**Work to complete:** An exact copy of the entries is needed, with every picture left out.

(Collected data)
- Opening Delimiter -
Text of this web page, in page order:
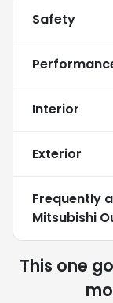
Safety
Interior
Exterior
Frequently
Mitsubishi
This one
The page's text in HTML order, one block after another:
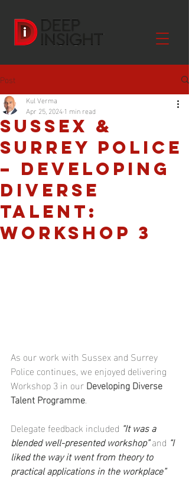
Post
Sussex &
Surrey Police
– Developing
Diverse
Talent:
Workshop 3
Kul Verma
Apr 25, 20241 min read
As our work with Sussex and Surrey
Police continues, we enjoyed delivering
Workshop 3 in our Developing Diverse
Talent Programme.
Delegate feedback included “It was a
blended well-presented workshop” and “I
liked the way it went from theory to
practical applications in the workplace”
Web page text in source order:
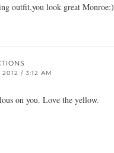
outfit,you look great Monroe:)
2012 / 3:12 AM
on you. Love the yellow.
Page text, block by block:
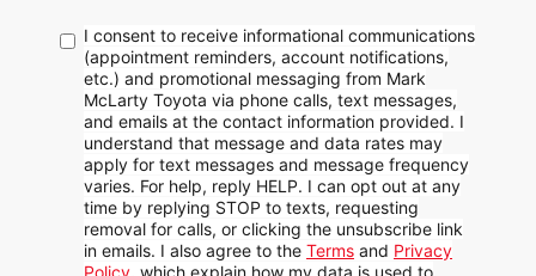
I consent to receive informational communications
(appointment reminders, account notifications,
etc.) and promotional messaging from Mark
McLarty Toyota via phone calls, text messages,
and emails at the contact information provided. I
understand that message and data rates may
apply for text messages and message frequency
varies. For help, reply HELP. I can opt out at any
time by replying STOP to texts, requesting
removal for calls, or clicking the unsubscribe link
in emails. I also agree to the Terms and Privacy
Policy, which explain how my data is used to
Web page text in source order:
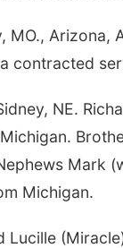
Arizona,
contracted
NE.
Mark
Michigan.
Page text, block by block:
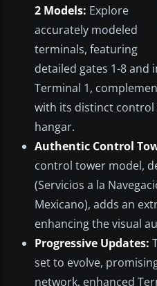
2 Models: Explore
accurately modeled
terminals, featuring
detailed gates 1-8 and
Terminal 1,
with its distinct
hangar.
Authentic Control
control tower model,
(Servicios a la
Mexicano), adds an
enhancing the visual
Progressive Updates:
set to evolve,
network, enhanced
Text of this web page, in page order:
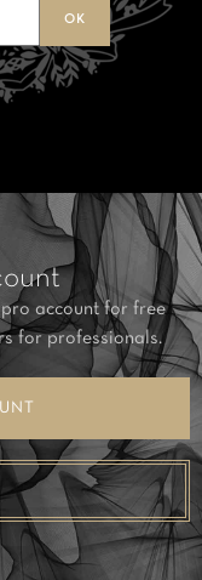
account for free
for professionals.
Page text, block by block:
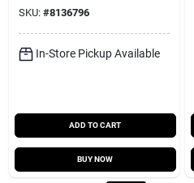
SKU: #8136796
In-Store Pickup Available
ADD TO CART
BUY NOW
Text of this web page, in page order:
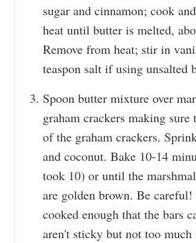
sugar and cinnamon; cook
heat until butter is melted,
Remove from heat; stir in
teaspon salt if using unsalted
Spoon butter mixture over
graham crackers making
of the graham crackers.
and coconut. Bake 10-14
took 10) or until the
are golden brown. Be
cooked enough that the bars
aren't sticky but not too much
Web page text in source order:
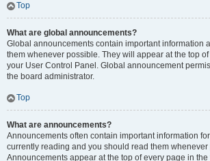
Top
What are global announcements?
Global announcements contain important information
them whenever possible. They will appear at the top
your User Control Panel. Global announcement
the board administrator.
Top
What are announcements?
Announcements often contain important information
currently reading and you should read them
Announcements appear at the top of every page in
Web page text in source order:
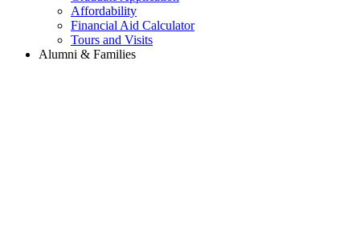
Affordability
Financial Aid Calculator
Tours and Visits
Alumni & Families
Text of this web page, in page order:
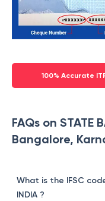
100% Accurate
FAQs on STATE
Bangalore,
What is the IFSC
INDIA ?
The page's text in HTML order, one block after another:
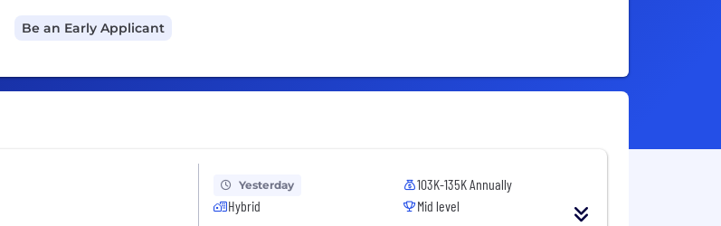
Be an Early Applicant
Yesterday
Hybrid
103K-135K Annually
Mid level
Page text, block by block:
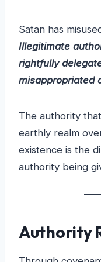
- Closing Delimiter -
**Answer section:**
Text of this web page, in page order:
Safety
Interior
Exterior
Frequently
Mitsubishi
This one
The page's text in HTML order, one block after another:
Post
Sussex &
Surrey Police
– Developing
Diverse
Talent:
Workshop 3
Kul Verma
Apr 25, 20241 min read
As our work with Sussex and Surrey
Police continues, we enjoyed delivering
Workshop 3 in our Developing Diverse
Talent Programme.
Delegate feedback included “It was a
blended well-presented workshop” and “I
liked the way it went from theory to
practical applications in the workplace”
Web page text in source order:
outfit,you look great Monroe:)
2012 / 3:12 AM
on you. Love the yellow.
Page text, block by block:
I consent to receive informational communications
(appointment reminders, account notifications,
etc.) and promotional messaging from Mark
McLarty Toyota via phone calls, text messages,
and emails at the contact information provided. I
understand that message and data rates may
apply for text messages and message frequency
varies. For help, reply HELP. I can opt out at any
time by replying STOP to texts, requesting
removal for calls, or clicking the unsubscribe link
in emails. I also agree to the Terms and Privacy
Policy, which explain how my data is used to
Web page text in source order:
Arizona,
contracted
NE.
Mark
Michigan.
Page text, block by block:
2 Models: Explore
accurately modeled
terminals, featuring
detailed gates 1-8 and
Terminal 1,
with its distinct
hangar.
Authentic Control
control tower model,
(Servicios a la
Mexicano), adds an
enhancing the visual
Progressive Updates:
set to evolve,
network, enhanced
Text of this web page, in page order:
account for free
for professionals.
Page text, block by block:
SKU: #8136796
In-Store Pickup Available
ADD TO CART
BUY NOW
Text of this web page, in page order:
sugar and cinnamon; cook
heat until butter is melted,
Remove from heat; stir in
teaspon salt if using unsalted
Spoon butter mixture over
graham crackers making
of the graham crackers.
and coconut. Bake 10-14
took 10) or until the
are golden brown. Be
cooked enough that the bars
aren't sticky but not too much
Web page text in source order:
Top
What are global announcements?
Global announcements contain important information
them whenever possible. They will appear at the top
your User Control Panel. Global announcement
the board administrator.
Top
What are announcements?
Announcements often contain important information
currently reading and you should read them
Announcements appear at the top of every page in
Web page text in source order:
Affordability
Financial Aid Calculator
Tours and Visits
Alumni & Families
Text of this web page, in page order:
100% Accurate
FAQs on STATE
Bangalore,
What is the IFSC
INDIA ?
The page's text in HTML order, one block after another:
Be an Early Applicant
Yesterday
Hybrid
103K-135K Annually
Mid level
Page text, block by block:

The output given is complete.